§ **Description of the task**: Look through the records below and copy each line that includes the word "original".

[Stored items from a collection]
■ ■ ■ ■ ■ ■ ■
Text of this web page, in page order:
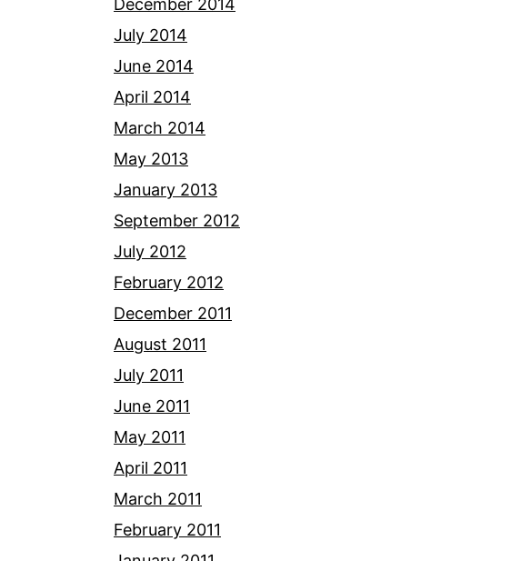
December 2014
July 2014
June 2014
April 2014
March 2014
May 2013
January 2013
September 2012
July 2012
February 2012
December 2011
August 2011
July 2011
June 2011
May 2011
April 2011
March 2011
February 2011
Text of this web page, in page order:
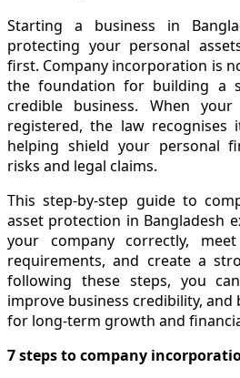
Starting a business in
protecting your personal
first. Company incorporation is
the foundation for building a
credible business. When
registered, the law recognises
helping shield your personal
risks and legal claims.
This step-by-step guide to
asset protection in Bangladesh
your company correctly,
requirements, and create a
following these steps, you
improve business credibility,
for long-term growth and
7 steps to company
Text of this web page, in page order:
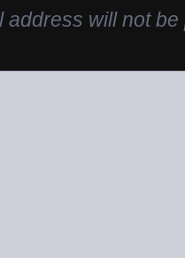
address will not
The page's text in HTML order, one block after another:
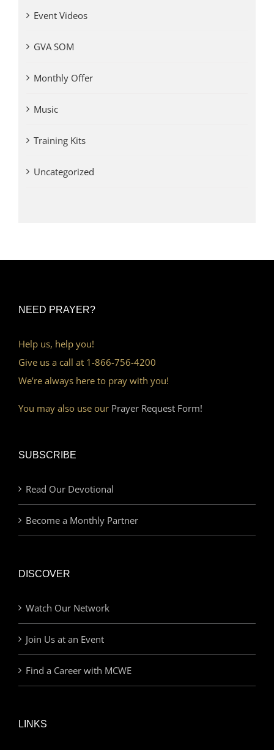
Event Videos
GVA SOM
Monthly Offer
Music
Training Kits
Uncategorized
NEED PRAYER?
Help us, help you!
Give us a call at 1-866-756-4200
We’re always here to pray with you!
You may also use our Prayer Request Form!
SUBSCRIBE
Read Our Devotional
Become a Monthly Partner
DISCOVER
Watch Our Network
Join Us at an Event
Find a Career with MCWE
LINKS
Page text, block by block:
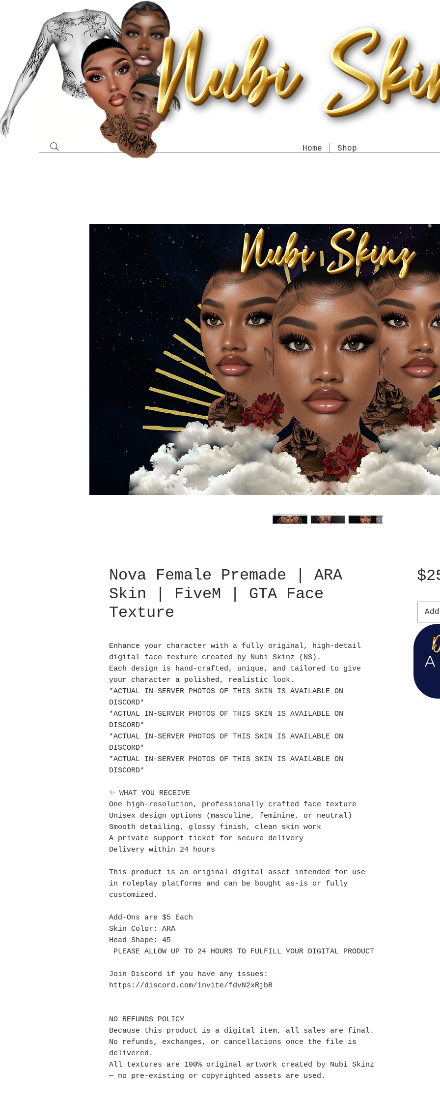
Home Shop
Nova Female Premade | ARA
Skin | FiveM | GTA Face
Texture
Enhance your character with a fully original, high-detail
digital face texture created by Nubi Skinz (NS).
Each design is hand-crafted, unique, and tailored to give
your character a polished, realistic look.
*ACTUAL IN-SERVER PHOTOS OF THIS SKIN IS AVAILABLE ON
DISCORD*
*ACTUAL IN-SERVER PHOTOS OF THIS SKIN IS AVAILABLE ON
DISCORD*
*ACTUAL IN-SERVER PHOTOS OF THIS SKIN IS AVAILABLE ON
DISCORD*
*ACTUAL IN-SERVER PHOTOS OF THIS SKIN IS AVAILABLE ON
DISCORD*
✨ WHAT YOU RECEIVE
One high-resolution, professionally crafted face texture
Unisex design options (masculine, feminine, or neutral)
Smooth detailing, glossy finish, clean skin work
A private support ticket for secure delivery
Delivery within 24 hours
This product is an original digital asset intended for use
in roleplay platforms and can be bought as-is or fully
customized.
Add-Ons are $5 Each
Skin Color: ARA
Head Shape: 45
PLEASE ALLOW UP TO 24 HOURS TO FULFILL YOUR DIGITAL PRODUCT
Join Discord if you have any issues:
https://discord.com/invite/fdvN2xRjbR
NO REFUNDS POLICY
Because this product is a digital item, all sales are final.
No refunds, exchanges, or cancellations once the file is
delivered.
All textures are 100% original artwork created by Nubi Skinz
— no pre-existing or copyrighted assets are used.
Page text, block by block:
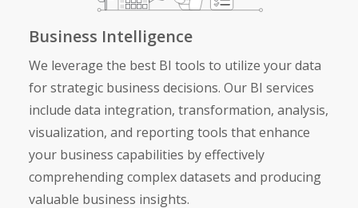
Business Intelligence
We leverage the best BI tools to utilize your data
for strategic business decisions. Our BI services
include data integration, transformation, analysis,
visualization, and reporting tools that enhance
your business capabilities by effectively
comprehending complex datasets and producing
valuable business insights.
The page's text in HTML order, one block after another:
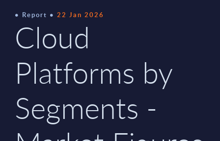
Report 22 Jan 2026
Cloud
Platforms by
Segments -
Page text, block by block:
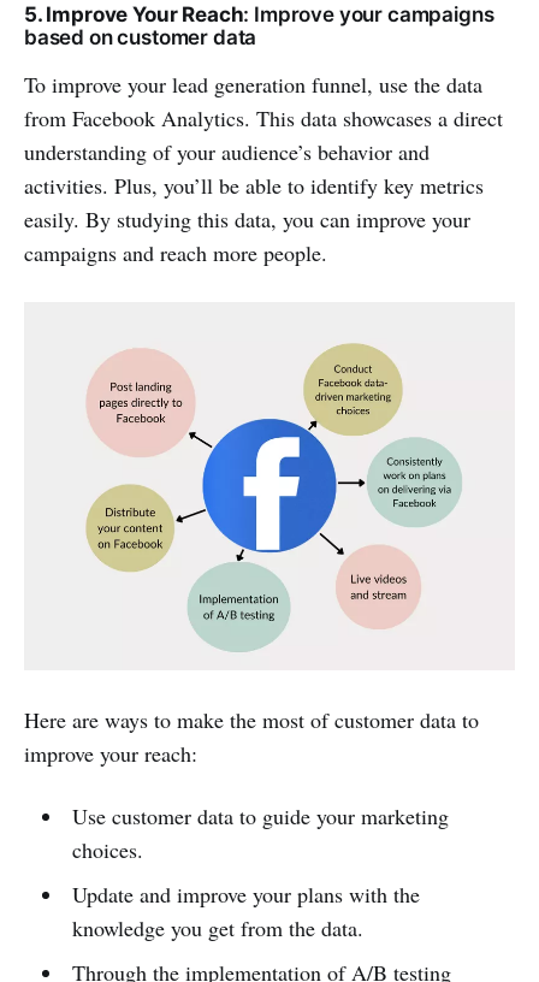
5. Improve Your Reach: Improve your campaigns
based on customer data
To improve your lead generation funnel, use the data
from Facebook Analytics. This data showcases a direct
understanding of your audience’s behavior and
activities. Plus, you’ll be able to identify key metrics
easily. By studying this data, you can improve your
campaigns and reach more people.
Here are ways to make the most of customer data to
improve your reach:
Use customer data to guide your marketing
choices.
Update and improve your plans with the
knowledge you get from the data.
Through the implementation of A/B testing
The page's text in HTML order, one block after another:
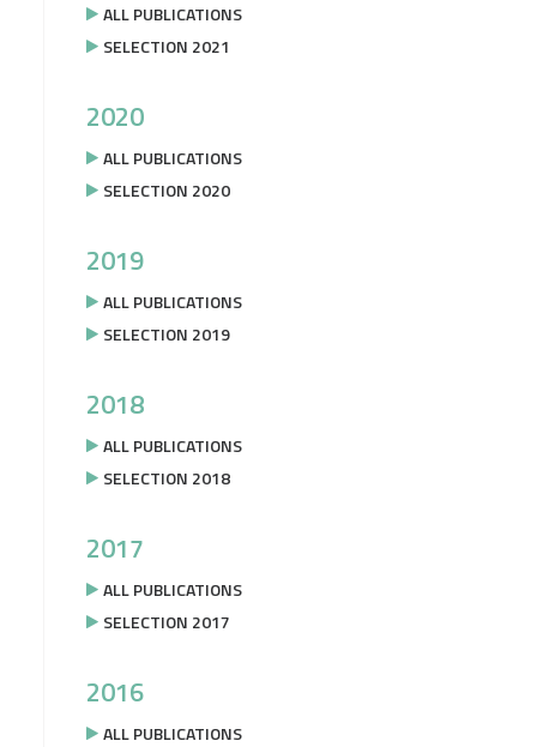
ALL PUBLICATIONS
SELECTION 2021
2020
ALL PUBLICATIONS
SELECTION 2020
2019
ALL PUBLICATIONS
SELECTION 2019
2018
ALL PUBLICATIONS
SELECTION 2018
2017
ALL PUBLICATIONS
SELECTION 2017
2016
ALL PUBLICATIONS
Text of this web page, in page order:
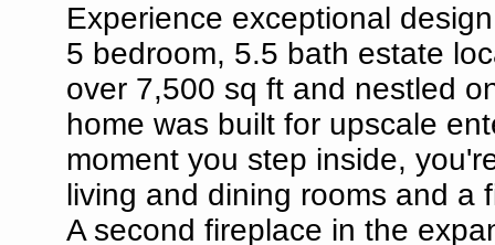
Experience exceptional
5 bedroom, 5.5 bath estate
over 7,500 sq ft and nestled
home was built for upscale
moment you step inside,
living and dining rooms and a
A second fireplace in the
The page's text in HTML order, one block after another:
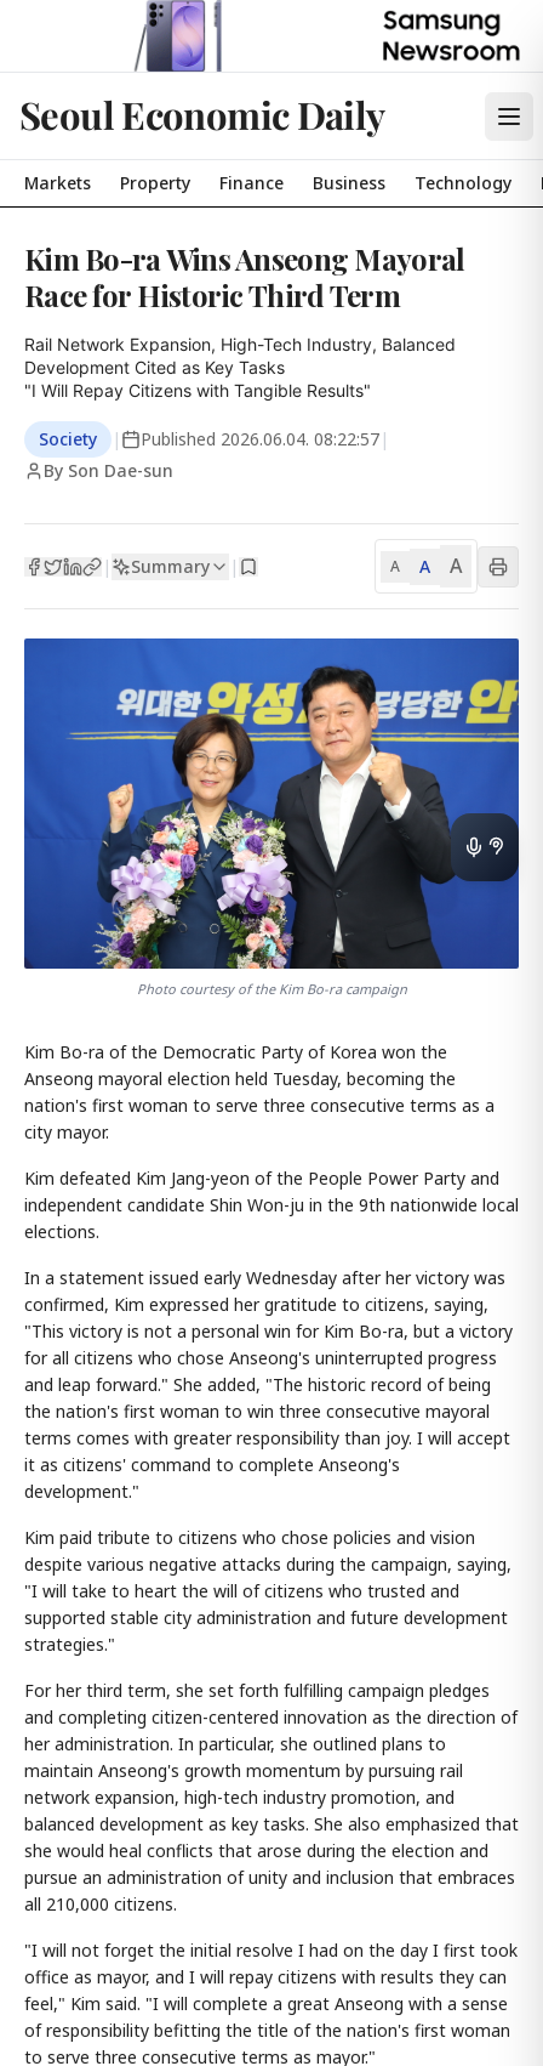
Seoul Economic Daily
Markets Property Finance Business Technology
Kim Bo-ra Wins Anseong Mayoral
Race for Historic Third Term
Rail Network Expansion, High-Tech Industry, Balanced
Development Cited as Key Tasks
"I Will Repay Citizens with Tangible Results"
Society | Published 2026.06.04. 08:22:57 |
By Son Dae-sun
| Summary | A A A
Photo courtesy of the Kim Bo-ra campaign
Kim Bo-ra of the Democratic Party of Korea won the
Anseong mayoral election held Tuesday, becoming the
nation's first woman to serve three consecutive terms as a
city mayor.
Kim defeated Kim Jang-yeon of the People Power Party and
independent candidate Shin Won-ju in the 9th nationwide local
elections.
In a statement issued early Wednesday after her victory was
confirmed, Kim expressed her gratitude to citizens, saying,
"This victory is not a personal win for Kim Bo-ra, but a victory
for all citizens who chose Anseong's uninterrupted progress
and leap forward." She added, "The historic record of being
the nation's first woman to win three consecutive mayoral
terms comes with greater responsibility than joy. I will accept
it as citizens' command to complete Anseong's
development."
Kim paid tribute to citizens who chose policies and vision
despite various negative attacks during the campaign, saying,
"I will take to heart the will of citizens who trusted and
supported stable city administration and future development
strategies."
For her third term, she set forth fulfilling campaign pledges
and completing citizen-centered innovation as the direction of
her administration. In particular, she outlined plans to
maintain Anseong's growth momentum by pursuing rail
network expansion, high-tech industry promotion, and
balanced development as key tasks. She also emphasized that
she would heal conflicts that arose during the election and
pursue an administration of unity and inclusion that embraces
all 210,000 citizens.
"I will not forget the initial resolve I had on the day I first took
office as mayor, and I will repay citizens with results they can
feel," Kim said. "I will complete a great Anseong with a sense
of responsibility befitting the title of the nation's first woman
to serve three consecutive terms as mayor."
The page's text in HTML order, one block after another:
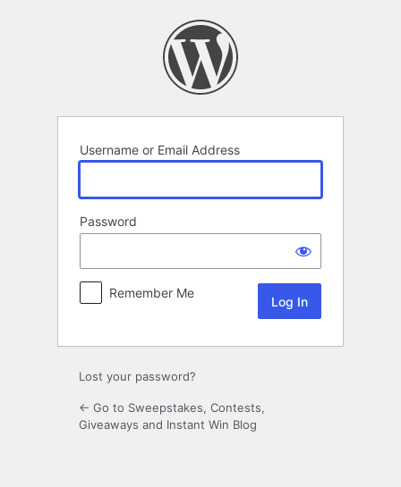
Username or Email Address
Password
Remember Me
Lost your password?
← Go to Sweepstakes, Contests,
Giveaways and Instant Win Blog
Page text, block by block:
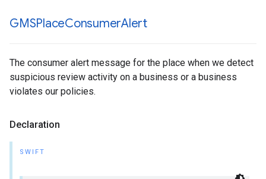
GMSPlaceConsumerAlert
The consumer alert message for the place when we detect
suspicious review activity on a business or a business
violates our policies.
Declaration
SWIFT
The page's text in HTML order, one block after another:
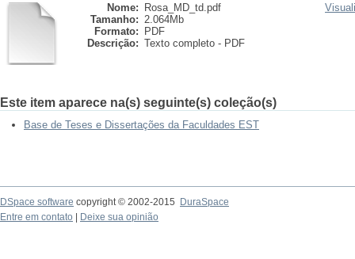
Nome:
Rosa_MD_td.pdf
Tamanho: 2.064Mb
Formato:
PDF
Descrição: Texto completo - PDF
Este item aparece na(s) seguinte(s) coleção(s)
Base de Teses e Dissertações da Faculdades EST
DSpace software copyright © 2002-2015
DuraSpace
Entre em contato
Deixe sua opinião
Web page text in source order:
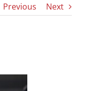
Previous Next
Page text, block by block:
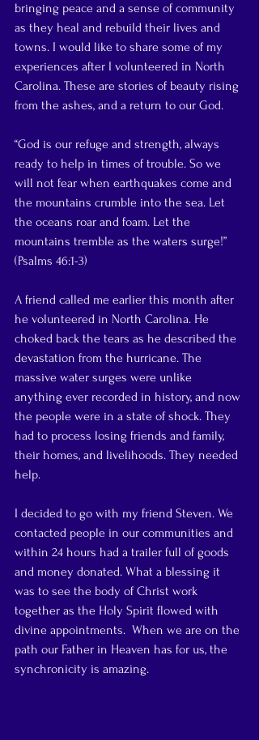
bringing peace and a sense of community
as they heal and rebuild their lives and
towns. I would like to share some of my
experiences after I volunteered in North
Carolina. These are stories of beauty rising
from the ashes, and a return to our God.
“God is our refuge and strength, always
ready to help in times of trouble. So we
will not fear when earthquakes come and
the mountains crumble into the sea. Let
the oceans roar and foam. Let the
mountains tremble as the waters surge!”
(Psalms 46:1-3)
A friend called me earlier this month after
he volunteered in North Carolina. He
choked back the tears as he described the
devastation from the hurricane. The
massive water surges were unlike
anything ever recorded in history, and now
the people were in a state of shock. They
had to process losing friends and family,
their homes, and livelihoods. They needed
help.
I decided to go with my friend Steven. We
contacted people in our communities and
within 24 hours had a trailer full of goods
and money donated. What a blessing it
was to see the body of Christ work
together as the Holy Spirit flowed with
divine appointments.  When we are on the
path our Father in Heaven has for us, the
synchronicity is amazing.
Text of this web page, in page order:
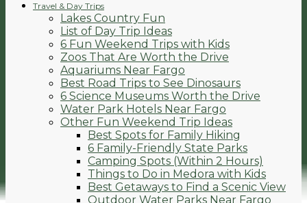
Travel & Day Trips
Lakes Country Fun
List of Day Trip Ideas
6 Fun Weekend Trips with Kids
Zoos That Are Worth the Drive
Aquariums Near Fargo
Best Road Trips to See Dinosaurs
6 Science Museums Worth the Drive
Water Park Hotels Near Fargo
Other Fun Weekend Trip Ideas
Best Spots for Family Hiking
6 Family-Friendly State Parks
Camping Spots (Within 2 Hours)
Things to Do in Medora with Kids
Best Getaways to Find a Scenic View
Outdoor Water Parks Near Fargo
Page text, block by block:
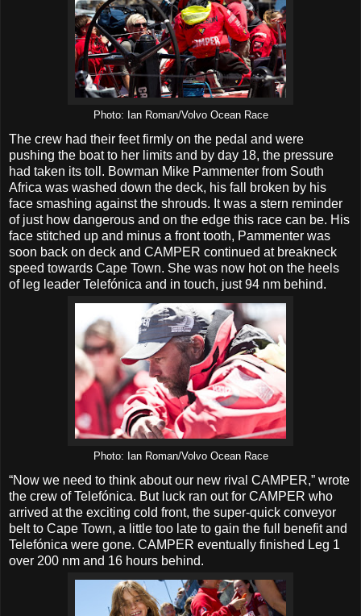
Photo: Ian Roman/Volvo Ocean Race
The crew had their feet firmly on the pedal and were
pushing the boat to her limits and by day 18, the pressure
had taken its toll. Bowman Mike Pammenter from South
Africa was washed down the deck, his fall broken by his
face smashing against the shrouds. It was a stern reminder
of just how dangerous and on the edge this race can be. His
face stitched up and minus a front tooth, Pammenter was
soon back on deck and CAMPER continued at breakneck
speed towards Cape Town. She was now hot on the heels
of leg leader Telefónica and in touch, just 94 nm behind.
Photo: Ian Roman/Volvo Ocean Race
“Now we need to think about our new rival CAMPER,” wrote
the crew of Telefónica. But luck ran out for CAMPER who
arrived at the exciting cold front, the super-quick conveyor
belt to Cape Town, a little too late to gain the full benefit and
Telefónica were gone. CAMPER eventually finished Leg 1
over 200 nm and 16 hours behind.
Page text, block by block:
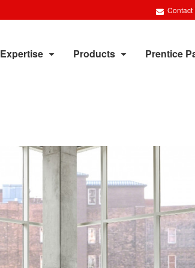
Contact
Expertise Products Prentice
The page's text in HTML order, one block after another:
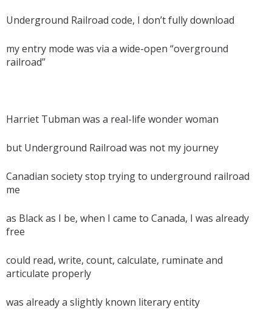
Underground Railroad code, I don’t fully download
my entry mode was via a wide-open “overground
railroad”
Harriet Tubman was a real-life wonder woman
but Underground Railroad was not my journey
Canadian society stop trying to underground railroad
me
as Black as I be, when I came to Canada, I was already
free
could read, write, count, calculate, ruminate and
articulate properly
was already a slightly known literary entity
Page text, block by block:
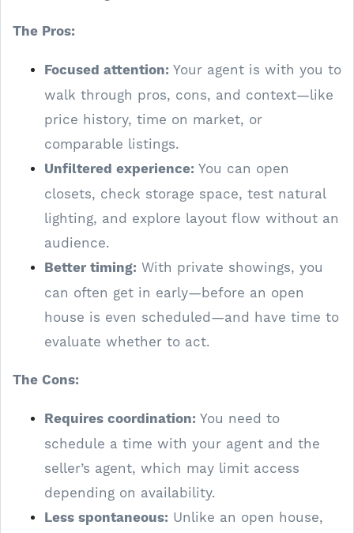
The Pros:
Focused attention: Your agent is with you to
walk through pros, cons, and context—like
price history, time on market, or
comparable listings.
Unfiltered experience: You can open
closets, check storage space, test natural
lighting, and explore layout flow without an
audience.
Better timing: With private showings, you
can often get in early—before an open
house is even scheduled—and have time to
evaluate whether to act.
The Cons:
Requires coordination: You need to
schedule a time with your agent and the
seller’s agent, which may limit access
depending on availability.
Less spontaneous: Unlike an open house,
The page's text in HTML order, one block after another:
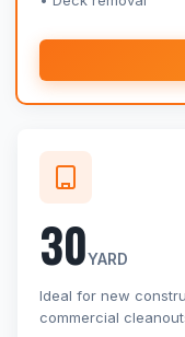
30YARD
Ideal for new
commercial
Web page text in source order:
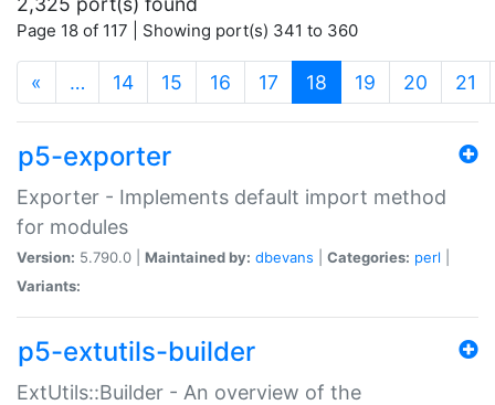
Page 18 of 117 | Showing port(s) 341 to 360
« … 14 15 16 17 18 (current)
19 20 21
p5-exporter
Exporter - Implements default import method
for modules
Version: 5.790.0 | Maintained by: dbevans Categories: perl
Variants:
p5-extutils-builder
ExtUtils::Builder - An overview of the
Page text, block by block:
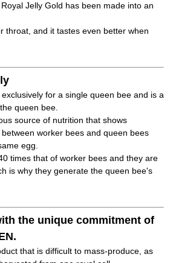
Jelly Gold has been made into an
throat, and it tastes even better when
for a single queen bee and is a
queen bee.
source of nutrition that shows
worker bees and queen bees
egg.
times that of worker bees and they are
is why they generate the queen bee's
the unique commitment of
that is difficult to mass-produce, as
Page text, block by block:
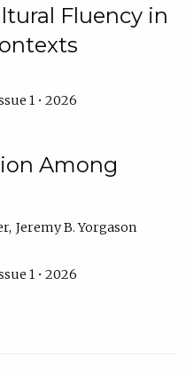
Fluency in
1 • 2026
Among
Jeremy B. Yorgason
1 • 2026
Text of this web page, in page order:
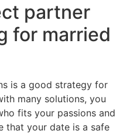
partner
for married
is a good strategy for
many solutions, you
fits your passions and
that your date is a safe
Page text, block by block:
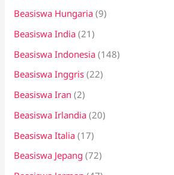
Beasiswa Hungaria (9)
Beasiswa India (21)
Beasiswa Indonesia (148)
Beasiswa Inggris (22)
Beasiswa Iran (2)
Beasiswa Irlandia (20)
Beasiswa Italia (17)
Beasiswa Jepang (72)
■ ■ ■ ■ ■ ■ ■
§ **Response area**:
Enhance your character with a fully original, high-detail
This product is an original digital asset intended for use
All textures are 100% original artwork created by Nubi Skinz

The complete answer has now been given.